%%

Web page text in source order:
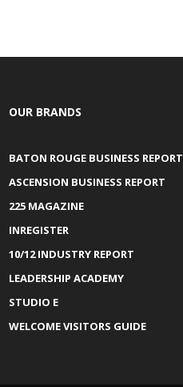
OUR BRANDS
BATON ROUGE BUSINESS REPORT
ASCENSION BUSINESS REPORT
225 MAGAZINE
INREGISTER
10/12 INDUSTRY REPORT
LEADERSHIP ACADEMY
STUDIO E
WELCOME VISITORS GUIDE
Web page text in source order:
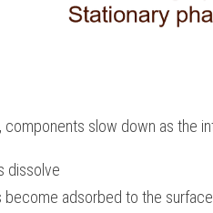
slow down as the
dissolve
become adsorbed to the
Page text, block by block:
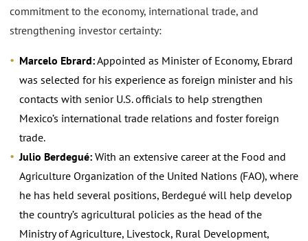
commitment to the economy, international trade, and
strengthening investor certainty:
Marcelo Ebrard:Appointed as Minister of Economy, Ebrard
was selected for his experience as foreign minister and his
contacts with senior U.S. officials to help strengthen
Mexico’s international trade relations and foster foreign
trade.
Julio Berdegué: With an extensive career at the Food and
Agriculture Organization of the United Nations (FAO), where
he has held several positions, Berdegué will help develop
the country’s agricultural policies as the head of the
Ministry of Agriculture, Livestock, Rural Development,
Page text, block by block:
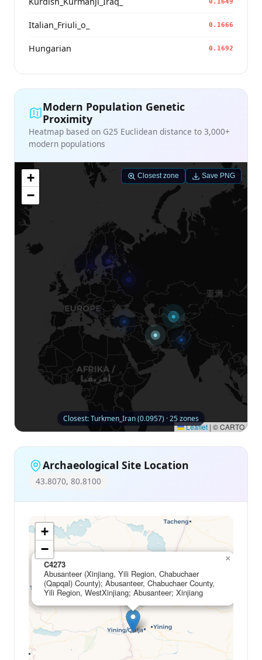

%%

- [What to work on]:
Return each entry exactly as given. Leave the images out.

- [Exercise answer]:
Web page text in source order:
OUR BRANDS
BATON ROUGE BUSINESS REPORT
ASCENSION BUSINESS REPORT
225 MAGAZINE
INREGISTER
10/12 INDUSTRY REPORT
LEADERSHIP ACADEMY
STUDIO E
WELCOME VISITORS GUIDE
Web page text in source order:
slow down as the
dissolve
become adsorbed to the
Page text, block by block:
commitment to the economy, international trade, and
strengthening investor certainty:
Marcelo Ebrard:Appointed as Minister of Economy, Ebrard
was selected for his experience as foreign minister and his
contacts with senior U.S. officials to help strengthen
Mexico’s international trade relations and foster foreign
trade.
Julio Berdegué: With an extensive career at the Food and
Agriculture Organization of the United Nations (FAO), where
he has held several positions, Berdegué will help develop
the country’s agricultural policies as the head of the
Ministry of Agriculture, Livestock, Rural Development,
Page text, block by block:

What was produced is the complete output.